Disadvantages of H. Partitioning

  • Partitioning existing tables can be a hassle: you have to create a new table and copy over the data
  • We can not always set the same type of constraints on a partitioned table, for example, the PRIMARY KEY constraint

Sharding

  • We can take partitioning one step further and distribute the partitions over several machines
  • When horizontal partitioning is applied to spread a table over several machines, it's called sharding
  • This brings the concept of massively parallel processing (MPP) databases, where each node, or machine, can do calculations on specific shards

Data Integration

  • Data Integration is the process of combining data from different sources, formats, technologies to provide users with a translated and unified view of that data
  • When building the unified data model, you need to enforce data governance
  • Thus you need to consider lineage: for effective auditing, you should know where the data originated and where it is used at all times

NoSQL DBMS

  1. Key-Value Stores
  • Stores combinations of keys and values
  • The key serves as a unique identifier to retrieve an associated value.
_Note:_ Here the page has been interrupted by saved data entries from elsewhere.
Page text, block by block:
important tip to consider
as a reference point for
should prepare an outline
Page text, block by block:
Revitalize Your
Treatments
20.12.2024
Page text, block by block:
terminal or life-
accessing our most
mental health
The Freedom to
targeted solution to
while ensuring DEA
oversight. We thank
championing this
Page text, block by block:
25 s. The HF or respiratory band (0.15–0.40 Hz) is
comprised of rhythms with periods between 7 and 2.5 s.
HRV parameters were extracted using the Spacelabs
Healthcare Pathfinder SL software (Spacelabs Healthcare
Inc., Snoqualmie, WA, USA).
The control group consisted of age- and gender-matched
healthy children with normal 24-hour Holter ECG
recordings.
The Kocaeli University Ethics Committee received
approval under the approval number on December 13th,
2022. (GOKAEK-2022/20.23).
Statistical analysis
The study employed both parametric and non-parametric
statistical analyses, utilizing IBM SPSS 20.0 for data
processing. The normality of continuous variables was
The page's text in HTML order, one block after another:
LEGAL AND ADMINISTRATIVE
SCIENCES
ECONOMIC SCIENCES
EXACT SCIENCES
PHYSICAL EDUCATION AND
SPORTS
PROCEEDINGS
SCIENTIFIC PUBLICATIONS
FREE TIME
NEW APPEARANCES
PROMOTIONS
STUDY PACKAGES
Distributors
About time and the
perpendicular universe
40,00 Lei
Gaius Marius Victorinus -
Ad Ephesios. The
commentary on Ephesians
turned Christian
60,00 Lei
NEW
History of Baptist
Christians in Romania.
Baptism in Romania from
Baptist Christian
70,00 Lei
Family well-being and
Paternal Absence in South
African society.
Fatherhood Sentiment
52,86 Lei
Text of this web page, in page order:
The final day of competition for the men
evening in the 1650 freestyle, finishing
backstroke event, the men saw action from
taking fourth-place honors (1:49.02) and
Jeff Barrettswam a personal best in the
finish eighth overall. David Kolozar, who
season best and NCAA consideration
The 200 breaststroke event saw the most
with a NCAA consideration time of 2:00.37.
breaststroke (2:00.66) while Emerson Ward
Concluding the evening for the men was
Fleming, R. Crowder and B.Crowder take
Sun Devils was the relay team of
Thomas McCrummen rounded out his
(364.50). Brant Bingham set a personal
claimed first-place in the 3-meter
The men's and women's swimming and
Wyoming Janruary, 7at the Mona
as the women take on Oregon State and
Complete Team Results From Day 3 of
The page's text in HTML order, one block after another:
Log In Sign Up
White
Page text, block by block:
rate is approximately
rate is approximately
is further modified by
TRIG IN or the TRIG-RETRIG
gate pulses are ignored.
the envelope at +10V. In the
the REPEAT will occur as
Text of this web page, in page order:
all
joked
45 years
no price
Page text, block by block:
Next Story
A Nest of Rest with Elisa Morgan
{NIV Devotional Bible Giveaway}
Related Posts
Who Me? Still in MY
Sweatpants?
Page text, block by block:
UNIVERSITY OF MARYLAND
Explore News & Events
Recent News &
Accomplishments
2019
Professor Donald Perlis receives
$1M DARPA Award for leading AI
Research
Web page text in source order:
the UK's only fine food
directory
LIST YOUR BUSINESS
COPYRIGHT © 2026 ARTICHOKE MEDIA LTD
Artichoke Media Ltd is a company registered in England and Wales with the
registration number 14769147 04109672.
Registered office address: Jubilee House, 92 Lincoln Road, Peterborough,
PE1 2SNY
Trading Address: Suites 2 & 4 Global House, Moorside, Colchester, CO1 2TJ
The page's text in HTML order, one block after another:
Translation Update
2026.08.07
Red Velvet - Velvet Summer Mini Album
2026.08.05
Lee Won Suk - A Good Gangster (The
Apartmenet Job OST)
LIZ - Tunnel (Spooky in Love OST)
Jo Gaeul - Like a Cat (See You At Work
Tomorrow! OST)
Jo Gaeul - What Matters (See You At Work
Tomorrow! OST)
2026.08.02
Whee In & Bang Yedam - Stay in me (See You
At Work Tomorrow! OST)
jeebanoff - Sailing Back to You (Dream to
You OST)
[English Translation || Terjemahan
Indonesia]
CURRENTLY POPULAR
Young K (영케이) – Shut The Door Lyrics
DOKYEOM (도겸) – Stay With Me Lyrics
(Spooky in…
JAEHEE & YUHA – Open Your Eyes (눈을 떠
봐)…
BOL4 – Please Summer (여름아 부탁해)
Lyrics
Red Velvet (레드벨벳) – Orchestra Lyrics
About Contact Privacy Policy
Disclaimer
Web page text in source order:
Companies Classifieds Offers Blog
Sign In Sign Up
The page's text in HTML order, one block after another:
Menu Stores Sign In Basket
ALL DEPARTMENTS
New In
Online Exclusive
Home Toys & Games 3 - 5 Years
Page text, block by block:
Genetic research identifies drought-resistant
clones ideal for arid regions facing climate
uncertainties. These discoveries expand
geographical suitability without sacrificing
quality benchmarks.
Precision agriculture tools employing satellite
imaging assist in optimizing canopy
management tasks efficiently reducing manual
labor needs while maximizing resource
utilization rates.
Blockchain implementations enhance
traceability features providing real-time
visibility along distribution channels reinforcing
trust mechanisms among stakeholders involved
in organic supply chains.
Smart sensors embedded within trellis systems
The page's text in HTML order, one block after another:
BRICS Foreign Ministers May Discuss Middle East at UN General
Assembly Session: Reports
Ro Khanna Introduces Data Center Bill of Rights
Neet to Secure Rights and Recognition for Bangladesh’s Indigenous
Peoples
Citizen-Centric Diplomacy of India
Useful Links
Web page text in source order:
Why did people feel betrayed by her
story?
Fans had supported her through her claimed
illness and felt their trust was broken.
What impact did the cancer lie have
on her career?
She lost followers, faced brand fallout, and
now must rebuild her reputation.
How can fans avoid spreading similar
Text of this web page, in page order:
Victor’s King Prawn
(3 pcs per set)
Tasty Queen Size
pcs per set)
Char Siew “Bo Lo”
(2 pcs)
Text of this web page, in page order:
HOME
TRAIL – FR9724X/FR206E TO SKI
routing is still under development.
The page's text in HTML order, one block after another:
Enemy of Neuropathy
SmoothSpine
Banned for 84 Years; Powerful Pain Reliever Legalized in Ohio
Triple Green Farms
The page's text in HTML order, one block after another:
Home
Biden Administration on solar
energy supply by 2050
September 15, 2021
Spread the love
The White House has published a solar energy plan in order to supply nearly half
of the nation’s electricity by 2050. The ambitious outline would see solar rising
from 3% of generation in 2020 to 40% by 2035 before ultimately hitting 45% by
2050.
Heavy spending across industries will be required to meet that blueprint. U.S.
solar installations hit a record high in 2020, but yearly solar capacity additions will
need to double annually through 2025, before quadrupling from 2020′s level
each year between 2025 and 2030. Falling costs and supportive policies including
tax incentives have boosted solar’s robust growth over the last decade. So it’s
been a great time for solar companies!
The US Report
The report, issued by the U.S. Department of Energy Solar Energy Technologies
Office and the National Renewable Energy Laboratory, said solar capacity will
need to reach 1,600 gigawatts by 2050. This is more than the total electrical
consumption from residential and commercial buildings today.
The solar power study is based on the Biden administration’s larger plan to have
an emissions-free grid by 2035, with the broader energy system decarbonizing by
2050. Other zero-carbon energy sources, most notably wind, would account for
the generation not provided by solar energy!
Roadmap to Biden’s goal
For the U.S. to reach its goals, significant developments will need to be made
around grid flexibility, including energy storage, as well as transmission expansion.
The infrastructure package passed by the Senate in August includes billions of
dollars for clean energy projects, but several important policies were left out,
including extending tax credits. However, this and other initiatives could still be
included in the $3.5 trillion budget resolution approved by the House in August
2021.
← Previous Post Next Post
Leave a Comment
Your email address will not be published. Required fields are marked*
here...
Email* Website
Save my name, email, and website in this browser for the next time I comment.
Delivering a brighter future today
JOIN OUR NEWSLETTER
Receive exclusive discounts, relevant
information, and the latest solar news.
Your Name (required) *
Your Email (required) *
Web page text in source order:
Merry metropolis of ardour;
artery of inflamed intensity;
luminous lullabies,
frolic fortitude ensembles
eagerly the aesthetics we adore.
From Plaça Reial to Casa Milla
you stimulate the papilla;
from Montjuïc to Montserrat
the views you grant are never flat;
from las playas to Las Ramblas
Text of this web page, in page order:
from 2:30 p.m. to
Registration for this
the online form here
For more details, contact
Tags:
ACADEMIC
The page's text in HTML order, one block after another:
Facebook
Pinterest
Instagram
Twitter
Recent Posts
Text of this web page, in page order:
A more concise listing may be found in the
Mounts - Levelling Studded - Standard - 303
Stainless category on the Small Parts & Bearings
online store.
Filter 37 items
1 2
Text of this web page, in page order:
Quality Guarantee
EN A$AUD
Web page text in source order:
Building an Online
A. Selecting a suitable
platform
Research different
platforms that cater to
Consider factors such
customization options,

Values range from simple objects, like integers or strings, to more complex objects, like JSON structures
  • They are most frequently used for managing session information in web applications e.g managing shopping carts for online buyers.
  • An example DBMS is Redis
  1. Document Stores
  • Document stores are similar to key-value in that they consist of keys, each corresponding to a value
  • The difference is that the stored values, referred to as documents, provide some structure and encoding of the managed data.
  • That structure can be used to do more advanced queries on the data instead of just value retrieval.
  • A document database is a great choice for content management applications such as blogs and video platforms. Each entity that the application tracks can be stored as a single document.
  • An example of a document store DBMS is MongoDB
  1. Columnar Databases
  • Rather than grouping columns together into tables, columnar databases store each column in a separate file in the system’s storage
  • This allows for databases that are more scalable, and faster at scale.
  • Use a columnar database for big data analytics where speed is important
  • An example is Cassandra
  1. Graph Databases
  • Here, the data is interconnected and best represented as a graph
  • This method is capable of lots of complexity
  • Graph databases are used by most social networks and pretty much any website that recommends anything based on your behavior
  • An example of a graph DBMS is Neo4j.